May 6th, 2010 - 10:47
There is still confusion,
how did you applied Remainder theorem to the below step :
=16/(641*625)
=-625/(641*625)
this form looks like (a/b*c) which does not fit to any of the above mentioned forms?
Please mention exact solution
May 3rd, 2010 - 11:54
Hi Vineet, Thanks for your response, I am really happy the way you are solving every question posted. Hats off to you. The video you have provided is really fantastic. And also your solution is now cleared all confusions that were in my mind. Thanks once again.
April 30th, 2010 - 15:24
Thanks Avinash, for quick response with the answer.

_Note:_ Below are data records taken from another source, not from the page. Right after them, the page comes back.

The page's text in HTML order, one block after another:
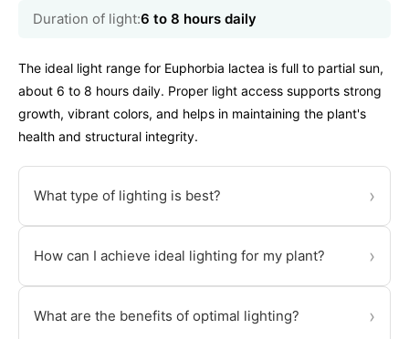
Duration of light:6 to 8 hours daily
The ideal light range for Euphorbia lactea is full to partial sun,
about 6 to 8 hours daily. Proper light access supports strong
growth, vibrant colors, and helps in maintaining the plant's
health and structural integrity.
What type of lighting is best? ›
How can I achieve ideal lighting for my plant? ›
What are the benefits of optimal lighting? ›

But still I didnt the following step:
=16/(641*625)
=-625/(641*625)
Also the step asked by Nandeesh is also not understood by me…
—Nikhil Pawar
May 1st, 2010 - 19:01
I believe the main confusion is due to the basics of REMAINDER THEOREM –
Remainder (a x b)/c = Remainder (a/c) x Remainder (b/c)
Remainder (a + b)/c = Remainder (a/c) + Remainder (b/c)

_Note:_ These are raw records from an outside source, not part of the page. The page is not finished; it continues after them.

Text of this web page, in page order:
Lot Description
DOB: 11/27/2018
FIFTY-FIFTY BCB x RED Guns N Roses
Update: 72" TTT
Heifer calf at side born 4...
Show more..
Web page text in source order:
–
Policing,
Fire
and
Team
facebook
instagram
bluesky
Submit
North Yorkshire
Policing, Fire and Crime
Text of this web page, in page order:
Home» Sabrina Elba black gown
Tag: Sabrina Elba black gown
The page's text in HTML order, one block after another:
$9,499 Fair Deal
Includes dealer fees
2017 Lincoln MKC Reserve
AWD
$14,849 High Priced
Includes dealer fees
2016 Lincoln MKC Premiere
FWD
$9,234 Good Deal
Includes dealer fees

Remainder (a x b)/c = Remainder (a/c) – Remainder (b/c)
Remainder (a / b)/c = Remainder (a/c) / Remainder (b/c)
I am giving you a video link to understand the concept –
http://www.mbatown.com/community/video/Tutorials-on-Quantitive-Aptitude-Maths-Problem-Solving-Number-System-Remainder-Theorem-1
April 30th, 2010 - 13:51
Mr. Vineet,
Thanks a lot for the help.
The following portion is not clear.
—————-
using remainder theorem
=(-1^4*16)/(641*625)
—————
Nandeesh
April 30th, 2010 - 10:41
How to find the remainder when 2^32 (2 raised to 32) is divided by 641?
April 30th, 2010 - 11:49
@Nikhil – Thanks for asking that question.
2^32/641
=(128^4 * 16)/641
multiplying both numerator & denominator by 5^4 (since 5*128=640), we get
(128^4 * 16*5^4)/(641*(5^4))
=(640^4*16)/(641*(5^4))
using remainder theorem
=(-1^4*16)/(641*625)
=16/(641*625)
=-625/(641*625)
=-1/641
Therefore remainder is -1 or 641-1 = 640
I have given the above solution without mod (I avoided that to remove the confusion & to keep it simple)
If you have difficulty in understanding the above solution do let me know, I have an alternative solution also.
April 30th, 2010 - 10:27
wow i liked this way of solving questions
April 30th, 2010 - 11:50
@Chetna – Thanks for the appreciation.